## Aim of the exercise
All lines of the records below that contain the word "skirts" must be listed.

## Task material
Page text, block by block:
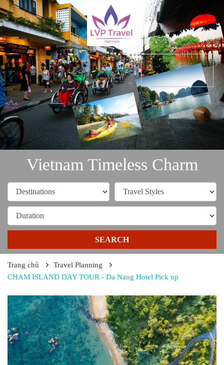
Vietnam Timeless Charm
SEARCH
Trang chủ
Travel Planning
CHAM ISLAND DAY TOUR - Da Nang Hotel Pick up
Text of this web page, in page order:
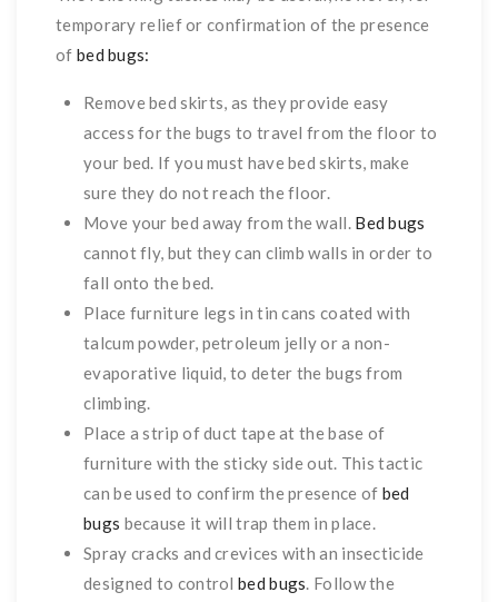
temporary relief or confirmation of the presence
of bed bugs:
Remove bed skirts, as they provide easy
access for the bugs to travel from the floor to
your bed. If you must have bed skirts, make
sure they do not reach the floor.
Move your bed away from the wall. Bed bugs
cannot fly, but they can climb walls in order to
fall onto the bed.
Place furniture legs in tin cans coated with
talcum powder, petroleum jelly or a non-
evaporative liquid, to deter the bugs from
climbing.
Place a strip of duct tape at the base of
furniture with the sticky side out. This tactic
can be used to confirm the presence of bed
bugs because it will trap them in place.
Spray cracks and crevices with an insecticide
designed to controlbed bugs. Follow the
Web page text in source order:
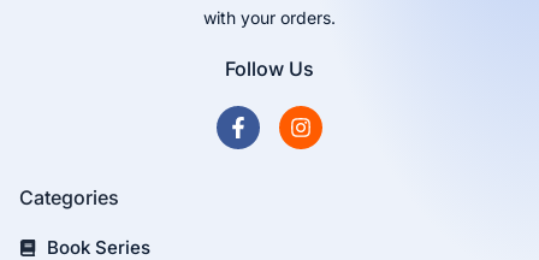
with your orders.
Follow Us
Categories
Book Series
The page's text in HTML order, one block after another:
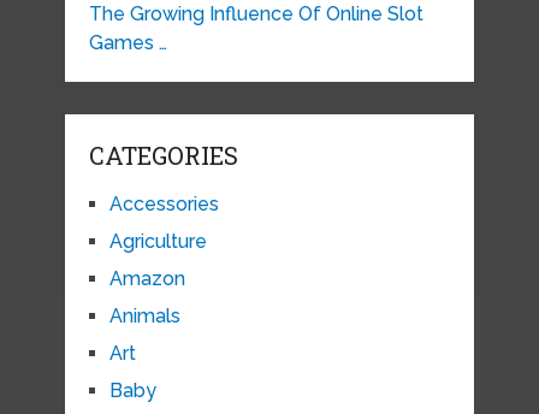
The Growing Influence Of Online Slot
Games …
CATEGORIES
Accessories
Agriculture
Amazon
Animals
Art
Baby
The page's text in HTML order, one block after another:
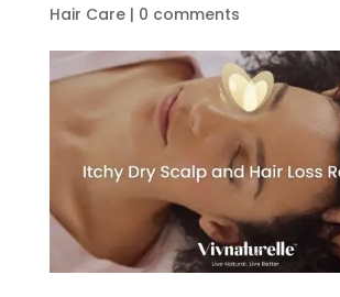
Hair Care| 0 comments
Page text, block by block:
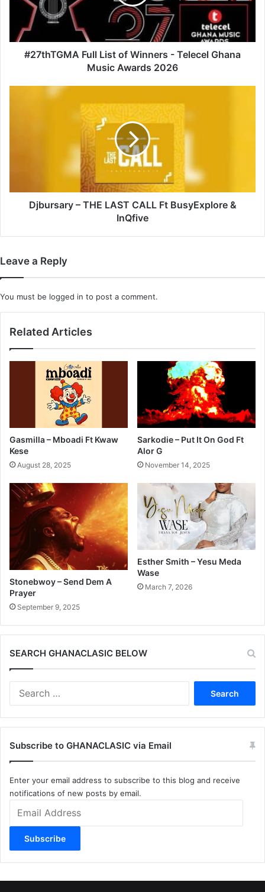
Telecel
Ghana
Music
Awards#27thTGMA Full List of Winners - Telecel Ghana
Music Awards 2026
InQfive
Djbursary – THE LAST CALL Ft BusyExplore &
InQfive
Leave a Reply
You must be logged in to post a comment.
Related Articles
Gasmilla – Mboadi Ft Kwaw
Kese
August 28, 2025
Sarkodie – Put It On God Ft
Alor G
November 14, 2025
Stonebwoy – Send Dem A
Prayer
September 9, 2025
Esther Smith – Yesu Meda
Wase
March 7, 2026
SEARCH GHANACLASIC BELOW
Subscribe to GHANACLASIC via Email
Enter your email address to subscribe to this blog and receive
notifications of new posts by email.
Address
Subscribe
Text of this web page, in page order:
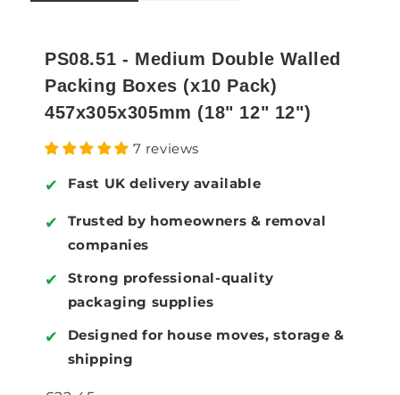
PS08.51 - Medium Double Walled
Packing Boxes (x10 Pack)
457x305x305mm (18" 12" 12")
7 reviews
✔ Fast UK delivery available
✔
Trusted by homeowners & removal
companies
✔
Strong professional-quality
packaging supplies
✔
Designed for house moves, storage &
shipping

## Exercise result
Remove bed skirts, as they provide easy
your bed. If you must have bed skirts, make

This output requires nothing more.